Fig 1. Chlorophyll A concentration for the entire dataset.

Subsetting data#

We can use the figure above to find a region of interest, in index space. Then we can combine xarray and OPeNDAP's Hyrax to access only the data we want.

  • NorthAtlantic

plt.figure(figsize=(25, 8))
ax = plt.axes(projection=ccrs.PlateCarree())
ax.set_global()
ax.coastlines()
plt.contourf(Lon[500:2000,2000:4500], Lat[500:2000,2000:4500], np.log(CHLOR_A[500:2000,2000:4500]), 400, cmap='nipy_spectral')
plt.colorbar().set_label(chlor_a.name + ' ['+chlor_a.units+']');
../_images/7628bc3e36ff0a7eff599c0a2ab96ce7d747463a45045984c47cb5f7c6dc0399.png

Fig 2. An approach to visually subset the global Chlorophyll A concentration. This approach allows to extract index values to construct the Constraint Expression and add it to the URL.

Adding a Constraint Expression to URL#

Note

In OPeNDAP’s Constraint Expressions, hyper_slices define index range as follows: start:step:stop, and these include the last index (stop).

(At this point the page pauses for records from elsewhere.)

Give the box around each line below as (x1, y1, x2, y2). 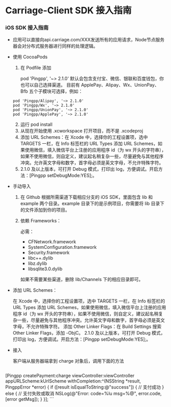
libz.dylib (28, 261, 47, 267)
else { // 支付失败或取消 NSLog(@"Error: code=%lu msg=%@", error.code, (5, 391, 162, 397)
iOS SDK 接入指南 (5, 24, 49, 31)
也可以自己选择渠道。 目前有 (20, 82, 80, 88)
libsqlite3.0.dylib (28, 266, 63, 272)
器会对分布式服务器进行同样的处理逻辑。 (12, 43, 98, 49)
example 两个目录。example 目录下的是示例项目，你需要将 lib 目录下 (20, 200, 165, 207)
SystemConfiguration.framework (28, 244, 97, 250)
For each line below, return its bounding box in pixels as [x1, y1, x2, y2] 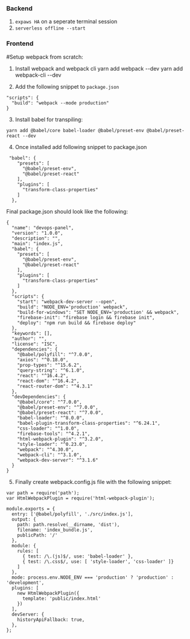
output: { [11, 516, 36, 523]
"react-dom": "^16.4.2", [17, 378, 80, 384]
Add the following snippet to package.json [14, 83, 119, 90]
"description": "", [11, 235, 61, 241]
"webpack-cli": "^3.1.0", [17, 451, 83, 458]
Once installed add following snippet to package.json [14, 143, 147, 150]
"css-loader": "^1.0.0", [17, 425, 80, 431]
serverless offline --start [14, 25, 86, 31]
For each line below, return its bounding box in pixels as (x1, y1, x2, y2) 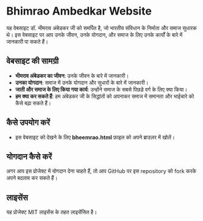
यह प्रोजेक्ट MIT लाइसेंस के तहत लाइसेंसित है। (6, 208, 98, 216)
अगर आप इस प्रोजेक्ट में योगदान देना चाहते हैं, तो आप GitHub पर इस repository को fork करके (6, 168, 197, 175)
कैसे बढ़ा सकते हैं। (15, 99, 51, 107)
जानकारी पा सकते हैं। (6, 38, 49, 45)
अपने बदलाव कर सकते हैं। (6, 174, 58, 182)
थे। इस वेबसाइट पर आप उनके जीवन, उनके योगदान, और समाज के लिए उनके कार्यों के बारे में (6, 31, 183, 38)
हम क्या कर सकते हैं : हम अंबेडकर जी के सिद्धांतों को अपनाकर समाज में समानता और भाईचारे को (15, 92, 194, 100)
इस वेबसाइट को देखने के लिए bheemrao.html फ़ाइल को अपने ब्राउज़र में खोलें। (15, 134, 175, 141)
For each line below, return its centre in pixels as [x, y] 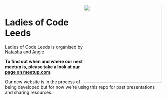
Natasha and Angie [25, 52]
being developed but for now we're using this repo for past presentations [80, 87]
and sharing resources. [29, 92]
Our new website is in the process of [43, 82]
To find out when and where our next [44, 61]
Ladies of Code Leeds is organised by [44, 47]
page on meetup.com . [28, 72]
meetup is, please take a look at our [42, 67]
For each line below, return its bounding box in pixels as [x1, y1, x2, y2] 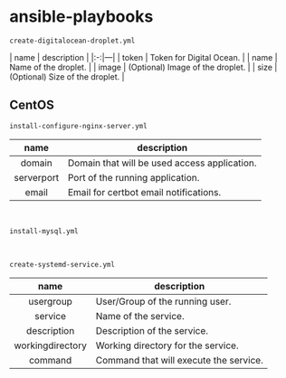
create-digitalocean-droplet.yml [9, 36, 136, 45]
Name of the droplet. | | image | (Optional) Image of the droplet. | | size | [9, 61, 278, 72]
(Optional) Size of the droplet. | [9, 71, 125, 82]
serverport [14, 171, 60, 184]
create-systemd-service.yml [9, 260, 116, 269]
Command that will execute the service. [95, 354, 264, 366]
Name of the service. [95, 309, 185, 322]
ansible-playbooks [9, 6, 154, 27]

You can pass the index range to the URL, in the form of a Constraint Expression (CE). The syntax for CEs in DAP4 is:

url + "?dap4.ce=/lat[500:1:2000];/lon[2000:1:4500];/chlor_a[500:1:2000][2000:1:4500]"
url = "dap4://oceandata.sci.gsfc.nasa.gov/opendap/PACE_OCI/L3SMI/2024/0310/PACE_OCI.20240310.L3m.DAY.CHL.V2_0.chlor_a.4km.NRT.nc?dap4.ce=/lat[500:1:2000];/lon[2000:1:4500];/chlor_a[500:1:2000][2000:1:4500]"
ds = open_url(url, session=my_session)
ds.tree()
.PACE_OCI.20240310.L3m.DAY.CHL.V2_0.chlor_a.4km.NRT.nc
├──lat
├──lon
└──chlor_a
Lon, Lat = np.meshgrid(decode(ds['lon'][:]), decode(ds['lat'][:]))
%%time
chlor_a = ds['chlor_a'][:]
CPU times: user 749 ms, sys: 614 ms, total: 1.36 s
Wall time: 3.08 s

Downloading into memory is now 60 times faster !

CHLOR_A = decode(chlor_a)
CHLOR_A.shape
(1501, 2501)
plt.figure(figsize=(25, 8))
ax = plt.axes(projection=ccrs.PlateCarree())
ax.coastlines()
plt.contourf(Lon, Lat, np.log(CHLOR_A), 400, cmap='nipy_spectral')
plt.colorbar().set_label(chlor_a.name + ' ['+chlor_a.units+']')
plt.show()
../_images/2467d4aaa2b361921634ec9c77e37e0228e876b1412a6244cd3dd408e7b0b0d9.png

Fig 3. Subset the global Chlorophyll A concentration. Only this data was requested and downloaded. The OPeNDAP server, in this case Hyrax, perform all subseting in a data-proximate way.